Prenatal ethanol exposure delays the onset of spermatogenesis in the rat

Abstract

Background: During late prenatal and early postnatal life, the reproductive system in males undergoes an extensive series of physiological and morphological changes. Prenatal ethanol (EtOH) exposure has marked effects on the development of the reproductive system, with long-term effects on function in adulthood. The present study tested the hypothesis that prenatal EtOH exposure will delay the onset of spermatogenesis.

Methods: Development of the seminiferous tubules and the onset of spermatogenesis were examined utilizing a rat model of fetal alcohol spectrum disorder (FASD). Male offspring from ad libitum-fed control (C), pair-fed (PF), and EtOH-fed (prenatal alcohol exposure [PAE]) dams were terminated on postnatal (PN) days 5, 15, 18, 20, 25, 35, 45, and 55, to investigate morphological changes through morphometric analysis of the testes from early neonatal life through young adulthood.

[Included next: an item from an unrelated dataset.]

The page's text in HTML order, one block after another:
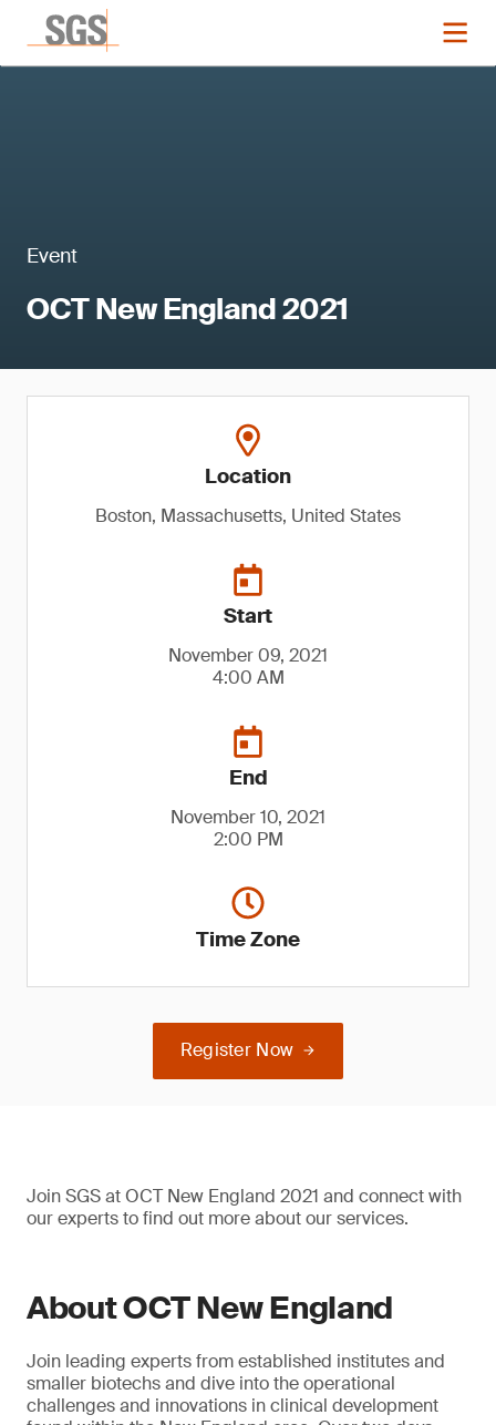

Results: PAE males had lower relative (adjusted for body weight) testis weights compared with PF and/or C males from PN15 through puberty (PN45). In addition, fewer gonocytes (primordial germ cells) were located on the basal lamina on PN5, while more of those touching the basal lamina were dividing in PAE compared with PF and C males, suggesting delayed cell division and migration processes. As well, the percentage of tubules with open lumena was lower in PAE compared with PF and C males on PN18 and 20, and PAE males had fewer primary spermatocytes per tubule on PN18 and round spermatids per tubule on PN25 compared with C males. Finally, the percentage of tubules at stages VII and VIII, when mature spermatids move to the apex of the epithelium and are released, was lower in PAE compared with PF and/or C males in young adulthood (PN55).

Conclusions: Maternal EtOH consumption appears to delay both reproductive development and the onset of spermatogenesis in male offspring, with effects persisting at least until young adulthood.

Keywords: Fetal Alcohol Spectrum Disorder; Prenatal Ethanol Exposure; Reproductive Development; Spermatogenesis.

Figure 1

A. Gonocyte location in C (a), PF (b) and PAE (c) males at PN5 (N=6 for each prenatal treatment group). Scale bar = 50 µm Arrowhead points to gonocytes (touching the basal lamina in PF and C groups); B. Gonocyte proliferation status in C (a), PF (b) and PAE (c) males at PN5 (N=6 for each prenatal treatment group). Scale bar = 20 µm. Arrowhead points to dividing gonocytes (attached to the basal lamina in PAE, and located in the center in PF and C, males).

Figure 2

Seminiferous tubules with open lumena in C (a), PF (b) and PAE (c) males on PN18 (upper panel) and PN20 (lower panel) (N=6 for each prenatal treatment group at each age). Scale bar = 100 µm.

Figure 3

Primary spermatocytes on PN18 (upper panel) and round spermatids on PN25 (lower panel) in C (a), PF (b) and PAE (c) males (N=6 for each prenatal treatment group at each age). Scale bar = 50 µm. Upper panel: Arrow points to spermatogonia (in PAE males) that do not have condensed chromatin. Arrowhead points to primary spermatocytes (in PF and C males) that have condensed chromatin. Lower panel: Arrowhead points to round spermatids.

Figure 4

Junction complexes between Sertoli cells in the testes of C (a), PF (b) and PAE (c) males at PN18. Each of these low magnification images is a collage of two images joined at the thin white line. Junction complexes are identified by the presence of ectoplasmic specializations consisting of a layer of actin filaments (asterisks in insets) sandwiched between the plasma membrane and cisternae of endoplasmic reticulum (ER, in insets). Adhesion junctions often contain tight junctions identified by membrane “kisses” (arrowheads in insets) and gap junctions. When present, Junction complexes in the testes of PAE rats are situated near the center of the solid tubules and are short [arrow in (c)]. Junction complexes in C (a) and PF (b) males are numerous and form long linear tracts (arrows) near the middle of the developing epithelium, which now surrounds a lumen. Although membranes ‘kisses’ are occasionally observed within the Junction complexes in PAE rats, numerous tight junctions are obvious in PF and C rats. Scale bar = 1.0 µm. Scale bar in inset = 0.1 µm.